Stored entries:
»»

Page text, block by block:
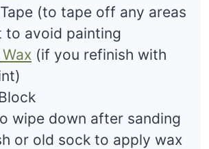
Tape (to tape off any areas
to avoid painting
(if you refinish with
wipe down after sanding
or old sock to apply wax
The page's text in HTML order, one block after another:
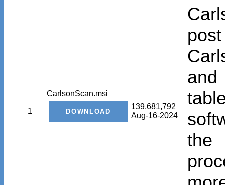
1
CarlsonScan.msi
139,681,792
Aug-16-2024
and
the
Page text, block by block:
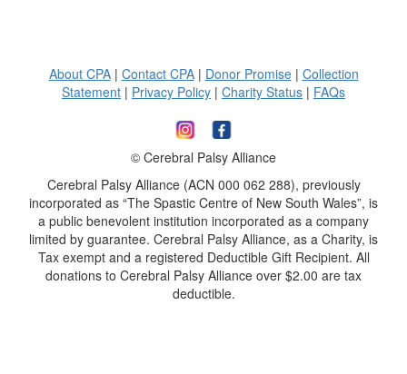
About CPA| Contact CPA| Donor Promise| Collection
Statement | Privacy Policy | Charity Status | FAQs
© Cerebral Palsy Alliance
Cerebral Palsy Alliance (ACN 000 062 288), previously
incorporated as “The Spastic Centre of New South Wales”, is
a public benevolent institution incorporated as a company
limited by guarantee. Cerebral Palsy Alliance, as a Charity, is
Tax exempt and a registered Deductible Gift Recipient. All
donations to Cerebral Palsy Alliance over $2.00 are tax
deductible.
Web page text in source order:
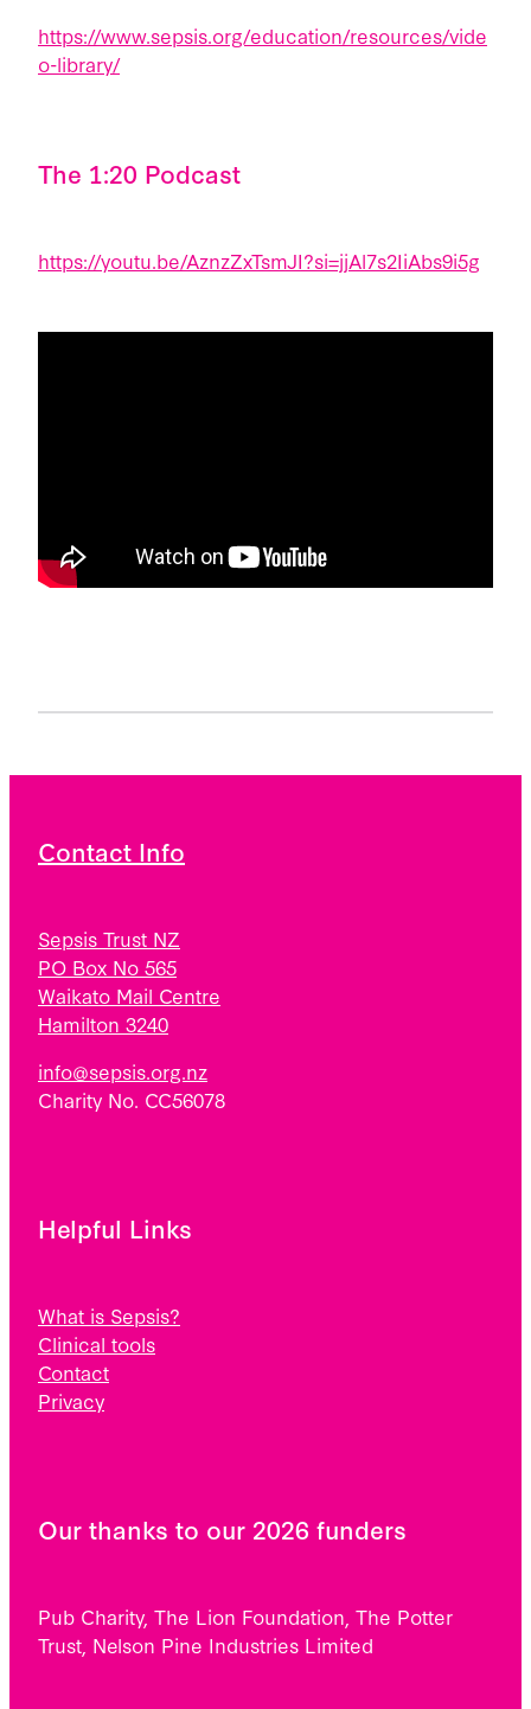
https://www.sepsis.org/education/resources/vide
o-library/
The 1:20 Podcast
https://youtu.be/AznzZxTsmJI?si=jjAl7s2IiAbs9i5g
Contact Info
Sepsis Trust NZ
PO Box No 565
Waikato Mail Centre
Hamilton 3240
info@sepsis.org.nz
Charity No. CC56078
Helpful Links
What is Sepsis?
Clinical tools
Contact
Privacy
Our thanks to our 2026 funders
Pub Charity, The Lion Foundation, The Potter
Trust, Nelson Pine Industries Limited

««

**Task requirements**
Which lines above include the string "https"? Show them.

**Result**
https://www.sepsis.org/education/resources/vide
https://youtu.be/AznzZxTsmJI?si=jjAl7s2IiAbs9i5g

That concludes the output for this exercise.